Re: Interesting thread on Danette's board about CAH. Ethnic background
12/1/01 1:33 PM

This is part of a comprehensive chapter on CAH on the emedicine site.

Background: The term congenital adrenal hyperplasia encompasses several autosomal recessive disorders that share complete or partial deficiency of an enzyme involved in cortisol or aldosterone synthesis. All disorders of this group share the common feature of a deficiency or relative defect in cortisol or aldosterone synthesis resulting in some degree of cortisol and/or aldosterone deficiency.

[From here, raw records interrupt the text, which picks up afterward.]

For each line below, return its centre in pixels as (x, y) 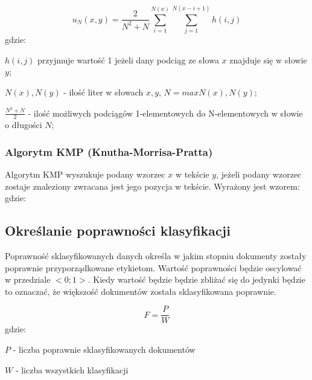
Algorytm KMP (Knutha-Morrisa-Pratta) (109, 151)
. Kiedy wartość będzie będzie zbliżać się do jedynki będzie (196, 279)
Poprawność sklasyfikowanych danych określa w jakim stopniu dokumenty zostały (156, 256)
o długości (24, 125)
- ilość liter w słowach (103, 92)
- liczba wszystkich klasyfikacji (72, 369)
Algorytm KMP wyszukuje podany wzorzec (85, 174)
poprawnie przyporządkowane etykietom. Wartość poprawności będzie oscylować (153, 267)
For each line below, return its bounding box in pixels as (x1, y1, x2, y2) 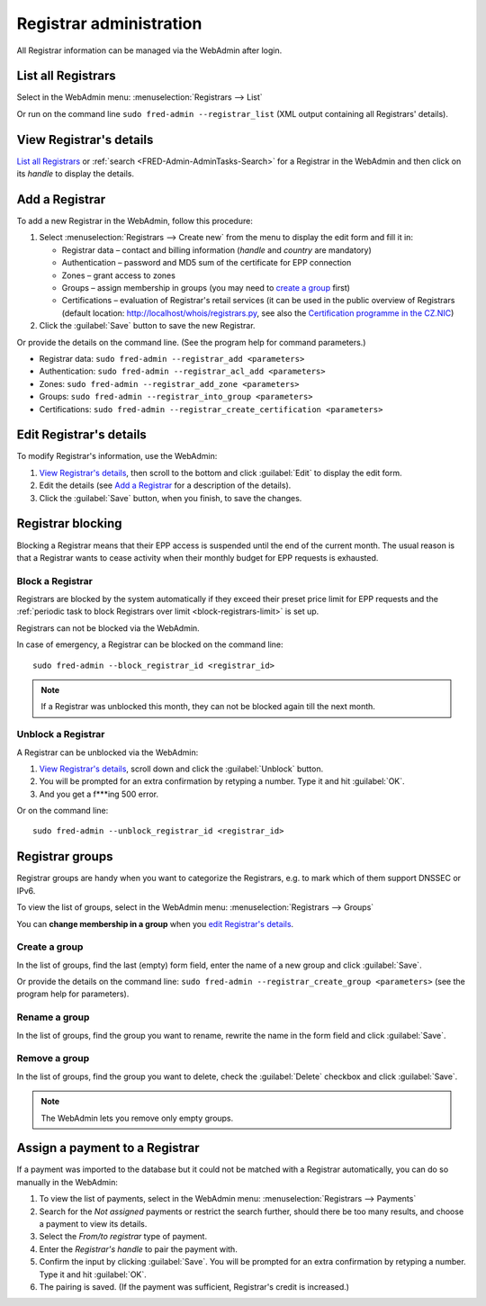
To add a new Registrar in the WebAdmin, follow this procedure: (16, 216, 254, 227)
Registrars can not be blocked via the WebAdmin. (16, 622, 200, 634)
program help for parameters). (16, 988, 130, 999)
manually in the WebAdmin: (16, 1176, 119, 1187)
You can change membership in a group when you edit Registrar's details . (16, 918, 294, 929)
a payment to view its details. (39, 1219, 148, 1229)
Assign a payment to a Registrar (16, 1140, 200, 1156)
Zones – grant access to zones (61, 270, 175, 281)
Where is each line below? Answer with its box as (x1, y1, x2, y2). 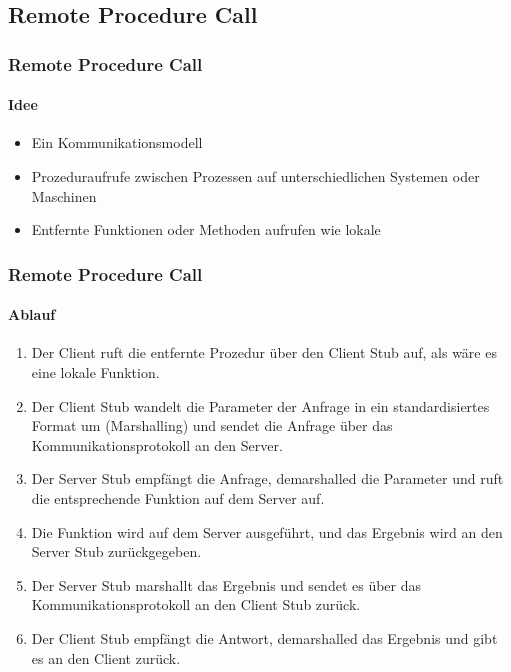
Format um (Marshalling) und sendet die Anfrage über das (31, 415, 393, 436)
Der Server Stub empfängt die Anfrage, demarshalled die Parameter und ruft (31, 468, 504, 489)
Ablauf (8, 304, 56, 325)
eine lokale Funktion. (31, 362, 160, 383)
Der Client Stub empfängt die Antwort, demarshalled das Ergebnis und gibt (31, 627, 498, 648)
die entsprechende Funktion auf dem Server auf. (31, 488, 325, 508)
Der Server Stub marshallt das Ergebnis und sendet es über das (31, 574, 422, 595)
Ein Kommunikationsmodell (31, 132, 203, 153)
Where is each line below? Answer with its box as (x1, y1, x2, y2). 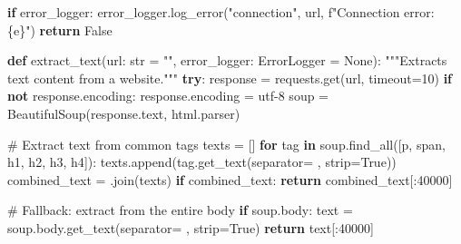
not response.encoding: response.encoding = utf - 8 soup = (7, 86, 329, 105)
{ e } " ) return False (7, 20, 113, 39)
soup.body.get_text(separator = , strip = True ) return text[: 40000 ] (7, 218, 374, 237)
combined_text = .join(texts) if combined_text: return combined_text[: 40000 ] (7, 170, 453, 189)
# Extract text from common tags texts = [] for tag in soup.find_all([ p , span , (7, 134, 446, 153)
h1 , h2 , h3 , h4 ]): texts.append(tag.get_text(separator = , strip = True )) (7, 152, 397, 171)
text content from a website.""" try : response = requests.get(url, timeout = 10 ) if (7, 68, 453, 87)
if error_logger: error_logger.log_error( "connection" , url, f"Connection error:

Pathophysiology: The clinical manifestations of the disease relate to the degree of cortisol and/or aldosterone deficiency and, in some cases, to the accumulation of precursor adrenocortical hormones. These precursors cause abnormalities such as virilization or hypertension when present in supraphysiologic concentrations. The phenotype depends on which particular protein is affected and the severity of the mutation or degree of deletion of the particular gene encoding for the protein involved in steroidogenesis. The phenotype can vary from clinically inapparent disease (occult or cryptic adrenal hyperplasia) to a mild form of disease, which is expressed in adolescence or adulthood (nonclassical adrenal hyperplasia), to severe disease resulting in adrenal insufficiency in infancy, with or without virilization and salt wasting (classical adrenal hyperplasia). Adrenal hyperplasia due to a deficiency of 21-hydroxylase activity is divided clinically into a simple virilizing form and a salt wasting form.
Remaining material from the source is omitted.